Image Source
The subject for this week in our Entrepreneurship and Value Creation in Society course is Dr. Roger Koppl's lecture on expert failure and expert power, given at Hillsdale college in 2019. For me personally, I felt as though this lecture was not the most insightful, as it seemed as though Koppl just kept stringing on examples of experts and differing types of expertise and how to proceed with caution rather than blindly trusting the experts. A light in this lecture though was his pillars of how we should view experts:
Experts do not always seek truth.
Experts are not smarter than others.
Incentives skew the distribution of expert errors, even "honest" errors.
I believe that these three ideas are not necessarily hard to obtain, or a mark of genius on Koppl's part, but I do believe that it is easy for us as everyday individuals to forget these when confronted with political, academic, economic, or health authorities. Often times we tend to place these experts or people with extensive training on a pedestal, giving them more credit than what is truly deserved. These experts are still venerable, and sometimes have an augmented tendency to tend toward the to the flaws of the rest of humanity: dishonesty, ignorance, arrogance, abuse of power, etc.

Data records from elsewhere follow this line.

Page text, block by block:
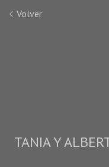
Volver
TANIA Y
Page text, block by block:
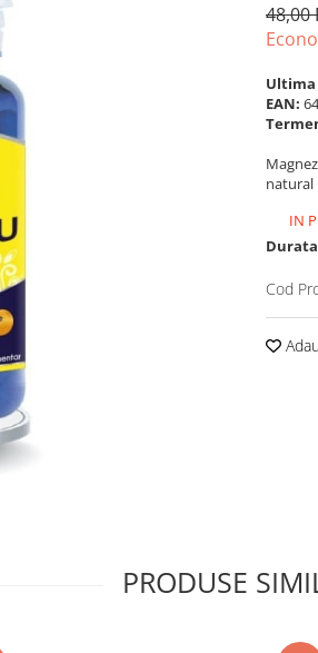
48,00
EAN:
natural
IN
Cod
PRODUSE
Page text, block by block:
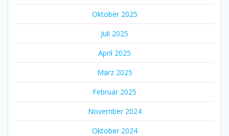
Oktober 2025
Juli 2025
April 2025
März 2025
Februar 2025
November 2024
Oktober 2024
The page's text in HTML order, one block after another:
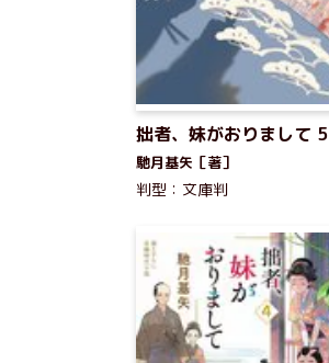
拙者、妹がおりまして 5
馳月基矢［著］
判型：文庫判
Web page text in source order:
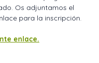
Os adjuntamos el
para la inscripción.
enlace.
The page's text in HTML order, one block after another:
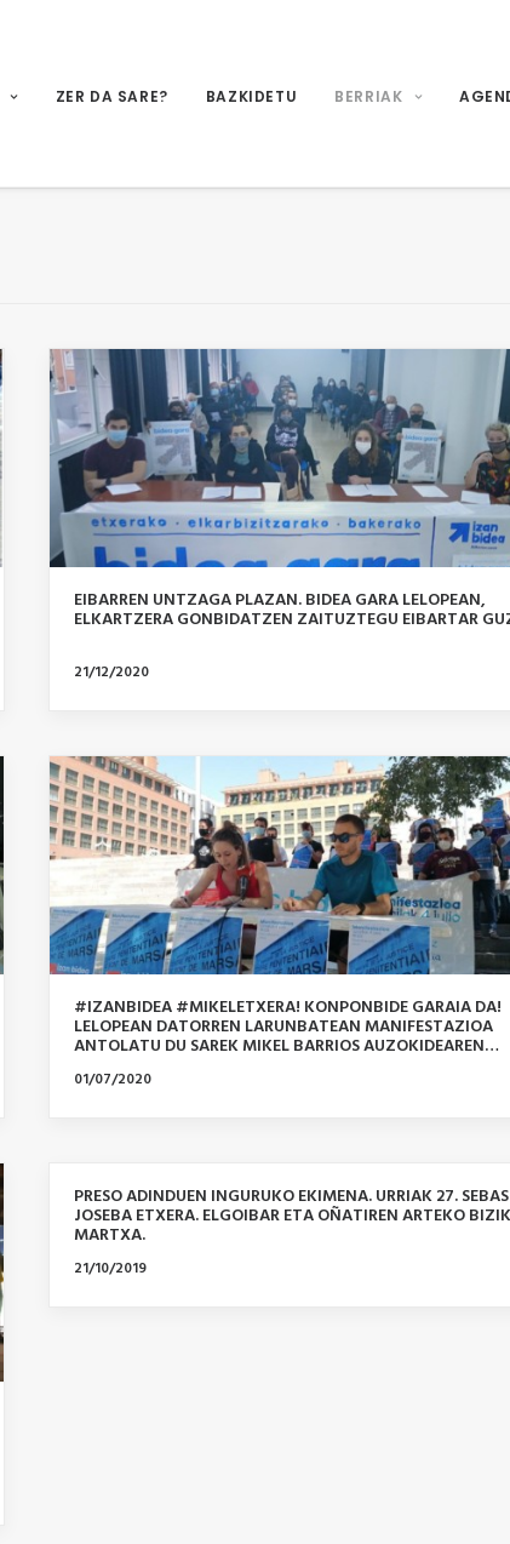
ZER DA SARE? BAZKIDETU BERRIAK
EIBARREN UNTZAGA PLAZAN. BIDEA GARA LELOPEAN,
ELKARTZERA GONBIDATZEN ZAITUZTEGU EIBARTAR
21/12/2020
#IZANBIDEA #MIKELETXERA! KONPONBIDE GARAIA DA!
LELOPEAN DATORREN LARUNBATEAN MANIFESTAZIOA
ANTOLATU DU SAREK MIKEL BARRIOS AUZOKIDEAREN
01/07/2020
PRESO ADINDUEN INGURUKO EKIMENA. URRIAK 27.
JOSEBA ETXERA. ELGOIBAR ETA OÑATIREN ARTEKO
MARTXA.
21/10/2019
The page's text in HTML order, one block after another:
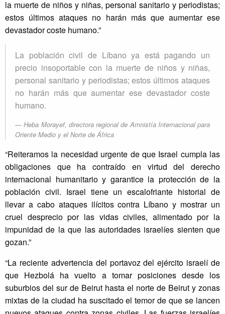
la muerte de niños y niñas, personal sanitario y periodistas;
estos últimos ataques no harán más que aumentar ese
devastador coste humano.”
La población civil de Líbano ya está pagando un
precio insoportable con la muerte de niños y niñas,
personal sanitario y periodistas; estos últimos ataques
no harán más que aumentar ese devastador coste
humano.
Heba Morayef, directora regional de Amnistía Internacional para
Oriente Medio y el Norte de África
“Reiteramos la necesidad urgente de que Israel cumpla las
obligaciones que ha contraído en virtud del derecho
internacional humanitario y garantice la protección de la
población civil. Israel tiene un escalofriante historial de
llevar a cabo ataques ilícitos contra Líbano y mostrar un
cruel desprecio por las vidas civiles, alimentado por la
impunidad de la que las autoridades israelíes sienten que
gozan.”
“La reciente advertencia del portavoz del ejército israelí de
que Hezbolá ha vuelto a tomar posiciones desde los
suburbios del sur de Beirut hasta el norte de Beirut y zonas
mixtas de la ciudad ha suscitado el temor de que se lancen

Often times we see the power of experts taint the lives of ordinary citizens, an example all the too familiar in our contemporary world is the federal government response to the COVID-19 pandemic. Though this example, may seem like low hanging fruit to analyze the misuse and abuse of power by experts, there are few other situations that parallel the impact that experts can have on individuals. At both federal and local levels, regulations were enforced, shutting down small businesses for months at a time at the onset of the pandemic. As a result many businesses are no longer in operation, and it can all be traced back to the decisions that were made on the part of individuals within the government. Whether the lockdowns were beneficial out of the scope of the point here -- rather I am trying to illustrate the immense power that some individuals ("experts" in the realms of health, public policy, etc.) have on the lives of every day people. Even today, nearly two years after the initial onset of COVID-19, we still see masks enforced and encouraged, despite much evidence to their effectiveness, we still see massive government subsidies and stimulus packages, we still see effects on the supply chain and overall domestic economy. These effects were long ranging, and came as a result of the decisions of experts, who society did not question, but rather trusted to get us through the uncertainty that lied in the fog of the past couple years. Maybe if we had followed Koppl's advice and looked at the experts through those three pilars, or at least realized that these experts are still capable of making mistakes in novel circumstances we would not have seen such cultural, economic, and social shifts.